My old drill-press, guess its about 50-60 years old (my father had it for years before I got it from him). has a cracked collar  holding the top of the table adjustment rack.  Split across the set screw hole.
	

		
			
		

		
	




(rusty column too.)

I decided to make another but to make it in two pieces so as not to have to pull the head off the column.  I started with a 12L14 drop from my scrap bin. At least I thought it was 12L14 but it seemed to have some hard spots in it while I was doing the initial turning so I'm not sure now I was told it was 12L14 at any rate.  
	

		
			
		

		
	




Bored it about 3/16" undersize to allow for finishing the bore after some other machining.  Over to the mill after I faced it.




Milled the flats for bolts where I was going to split the ring.  This would be a good place to say I thought about how this ring would 'spring' when I was milling the split on the first side.  I said I thought about it...but didn't follow through and leave just a little meat on the first cut until I cut the other side.







If you look at the split you can see it did 'spring' and clamped down on my cutter bringing everything to an abrupt halt.

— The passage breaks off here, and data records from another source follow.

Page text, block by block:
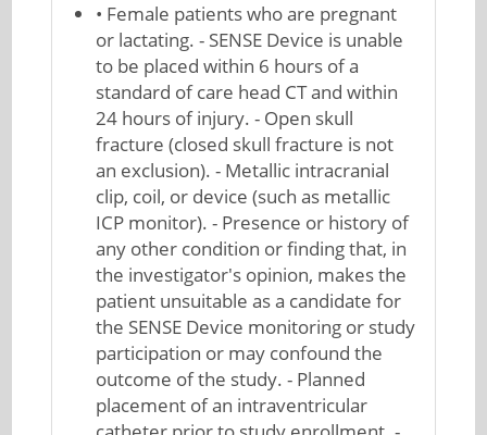
• Female patients who are pregnant
or lactating. - SENSE Device is unable
to be placed within 6 hours of a
standard of care head CT and within
24 hours of injury. - Open skull
fracture (closed skull fracture is not
an exclusion). - Metallic intracranial
clip, coil, or device (such as metallic
ICP monitor). - Presence or history of
any other condition or finding that, in
the investigator's opinion, makes the
patient unsuitable as a candidate for
the SENSE Device monitoring or study
participation or may confound the
outcome of the study. - Planned
placement of an intraventricular

Fortunately no real damage done.  Only lost some time while I clamped everything (cutter, arbor, vise and ring) into the bench vise and used a machinist jack  to pry the ring open and release the cutter. 

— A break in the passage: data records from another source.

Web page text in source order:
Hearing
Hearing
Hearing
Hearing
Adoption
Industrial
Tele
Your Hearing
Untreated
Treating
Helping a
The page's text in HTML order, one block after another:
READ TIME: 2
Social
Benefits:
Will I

That was stupid but I'm well acquainted with stupid from my past life. (yesterday, last week, last month, years gone by).

Still have to split the other side and then tap the holes I  drilled on the flats.  Then 'more' machining will commence.

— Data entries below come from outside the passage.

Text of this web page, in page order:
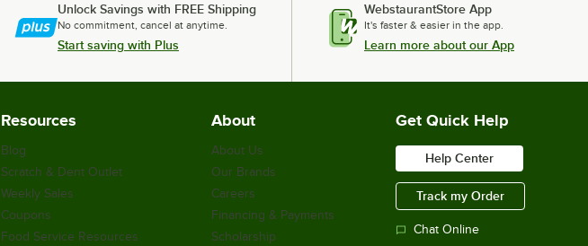
Unlock Savings with FREE Shipping
No commitment, cancel at anytime.
Start saving with Plus
WebstaurantStore App
It's faster & easier in the app.
Learn more about our App
Resources
Blog
Scratch & Dent Outlet
Weekly Sales
Coupons
Food Service Resources
About
About Us
Our Brands
Careers
Financing & Payments
Scholarship
Get Quick Help
Help Center
Track my Order
Chat Online

The original was only 3/8" wide on the band, this one is about 1".  I have this idea forming in my head to use it as a chuck key holder and/or a keyless chuck holder.  I always am misplacing them on the work table, underneath, in the corner, behind, in the dark, over there etc.


----------



## Whyemier (Feb 15, 2015)

WOW!  Didn't expect the photos to be that large or the text that small.  This new program will need some getting used to and adjustment on my part.

Now if I can figure out how to edit this.....


----------